═════ Material provided ═════

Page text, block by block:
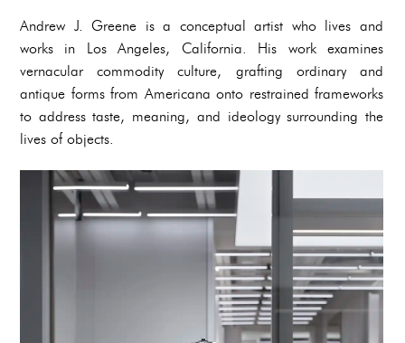
Andrew J. Greene is a conceptual artist who lives and
works in Los Angeles, California. His work examines
vernacular commodity culture, grafting ordinary and
antique forms from Americana onto restrained frameworks
to address taste, meaning, and ideology surrounding the
lives of objects.
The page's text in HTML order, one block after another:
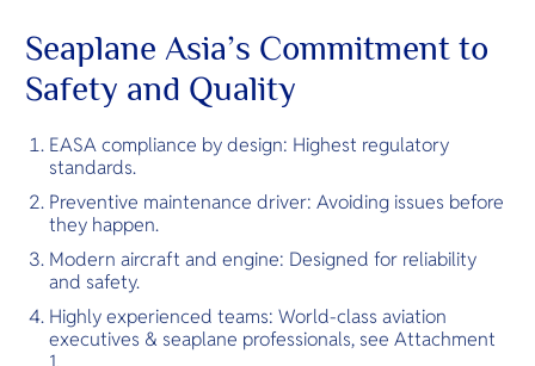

═════

◆ Work instruction ◆
For each entry, copy the text exactly and leave out any image it carries.

◆ Result ◆
Page text, block by block:
Andrew J. Greene is a conceptual artist who lives and
works in Los Angeles, California. His work examines
vernacular commodity culture, grafting ordinary and
antique forms from Americana onto restrained frameworks
to address taste, meaning, and ideology surrounding the
lives of objects.
The page's text in HTML order, one block after another:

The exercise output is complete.